この発言が世に出た後、カープは引き下がりませんでした。むしろ繰り返しました。株主書簡で、投資家会議で、メディアインタビューで、彼は同じメッセージを反復しました。「われわれは西側の敵たちを怖がらせる。時にはそれを排除する」2024年のニューヨーク・タイムズのインタビューで、カープはさらに一歩進みました。「西側は中国、ロシア、イランと同時に3つの戦線で戦う可能性が高い。その戦争に備えるには、自律型兵器を開発する必要がある」哲学者が兵器について語っていました。

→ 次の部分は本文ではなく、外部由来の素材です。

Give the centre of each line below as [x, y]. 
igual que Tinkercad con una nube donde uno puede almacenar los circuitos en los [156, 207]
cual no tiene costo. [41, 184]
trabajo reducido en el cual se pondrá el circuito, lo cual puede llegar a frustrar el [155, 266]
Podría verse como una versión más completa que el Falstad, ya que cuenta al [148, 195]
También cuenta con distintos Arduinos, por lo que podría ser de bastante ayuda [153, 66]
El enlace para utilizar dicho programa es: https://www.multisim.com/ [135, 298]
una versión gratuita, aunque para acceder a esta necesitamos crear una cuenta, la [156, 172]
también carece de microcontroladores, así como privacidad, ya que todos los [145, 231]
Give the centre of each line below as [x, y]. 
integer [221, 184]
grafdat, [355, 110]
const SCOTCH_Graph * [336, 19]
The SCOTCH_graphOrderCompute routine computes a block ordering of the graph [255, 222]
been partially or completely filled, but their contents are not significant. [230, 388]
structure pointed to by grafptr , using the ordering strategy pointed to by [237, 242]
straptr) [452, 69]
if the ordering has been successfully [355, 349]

カープのこうした話し方は偶然ではありません。戦略です。彼はパランティアを「中立的なテクノロジープラットフォーム」として包装することを拒否します。代わりに「われわれは側を選んだ」と宣言します。その側は「西側民主主義」であり、「自由な生き方」であり、「力による平和」です。2025年5月の決算説明会で、カープは「われわれはウォーリア文化だ」と述べました。戦士の文化です。その言葉が4,000人の従業員に投げかけるメッセージは明確です。お前たちはソフトウェアエンジニアではない。前線の兵士だ。
この文化は採用プロセスから始まります。パランティアは「フォワード・デプロイド・エンジニア」という独特な職群を運営しています。彼らはエアコンの効いたパロアルト事務所ではなく、顧客の現場に派遣されます。軍事作戦指揮所かもしれませんし、警察指揮所かもしれませんし、情報機関の分析室かもしれません。そこでエンジニアたちは兵士、分析官、捜査官とともに働きます。コードを書きながら、そのコードが実際に何をするのかを目で見ます。

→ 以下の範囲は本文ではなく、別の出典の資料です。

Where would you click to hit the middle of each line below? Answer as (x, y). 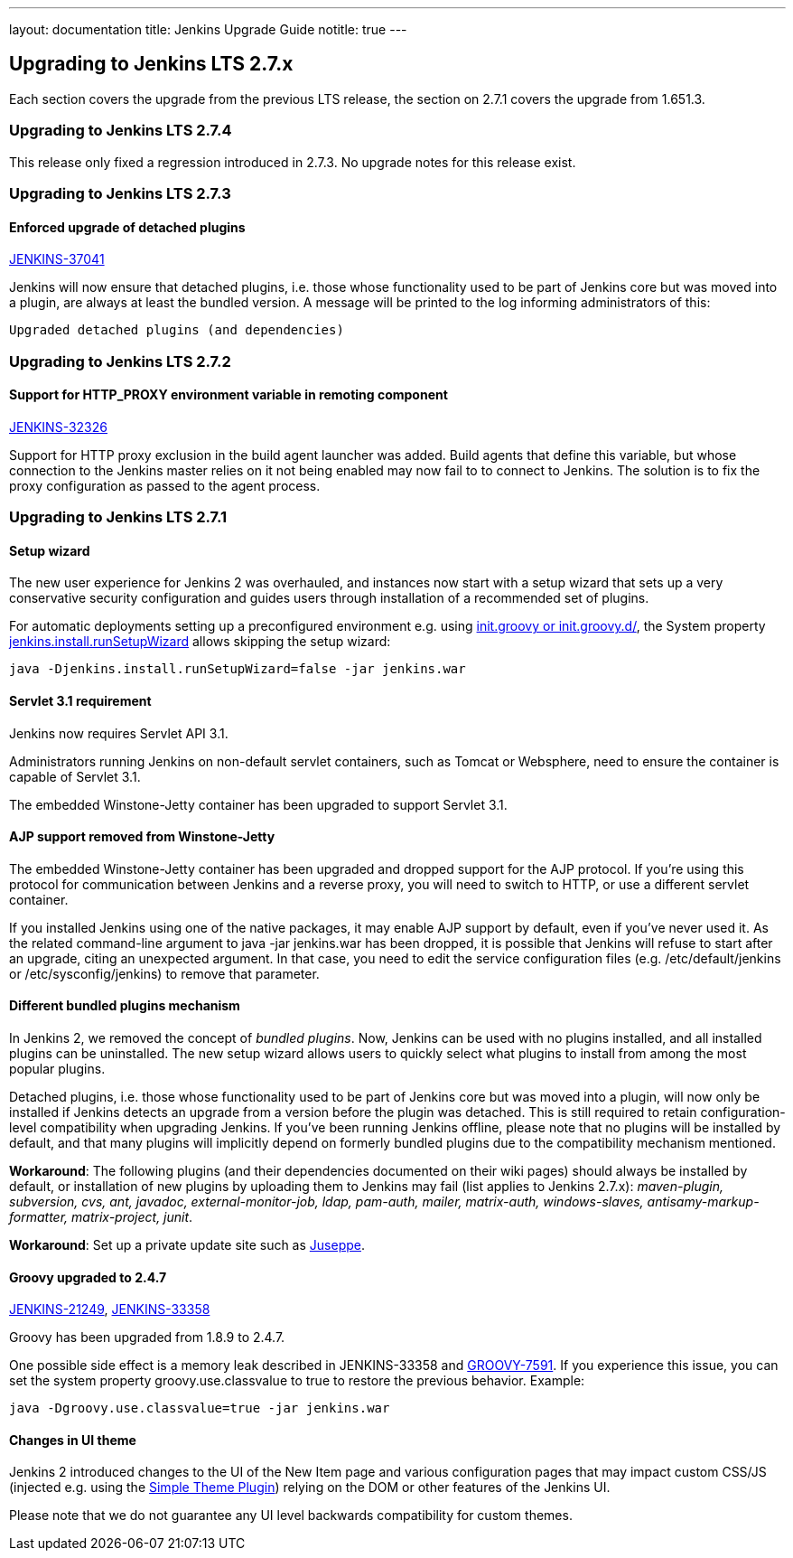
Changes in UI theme (73, 1440)
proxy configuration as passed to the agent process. (165, 485)
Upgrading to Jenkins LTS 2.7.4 (121, 131)
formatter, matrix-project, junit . (101, 1217)
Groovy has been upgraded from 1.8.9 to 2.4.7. (147, 1337)
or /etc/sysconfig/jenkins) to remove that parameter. (164, 973)
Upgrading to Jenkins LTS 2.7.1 (118, 517)
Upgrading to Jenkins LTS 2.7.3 (120, 193)

カープはこの経験が従業員たちを変えると信じています。あるインタビューで、彼は新人エンジニアに直接声をかけ、「哲学的責任」について話したと述べたことがあります。コーディング技法やビジネス目標ではなく、「政府が使うツールを作ることの倫理的含意」についてです。彼は質問しました。「われわれのソフトウェアができるからといって、すべきなのか?」質問は投げかけましたが、その質問に対する会社の答えはすでに決まっていました。すべきだということです。
パランティアの社内文化には独特な語彙があります。従業員たちは自分たちを「パランティリアン」と呼びます。会社を去った人は「退役者」になります。顧客の要求は「戦場の要求」に、残業は「任務遂行」と再解釈されます。こうした言語は仕事を変換します。データベースを設計する仕事が「西側文明を守る仕事」になります。アルゴリズムを最適化する仕事が「テロリストを追跡する仕事」になります。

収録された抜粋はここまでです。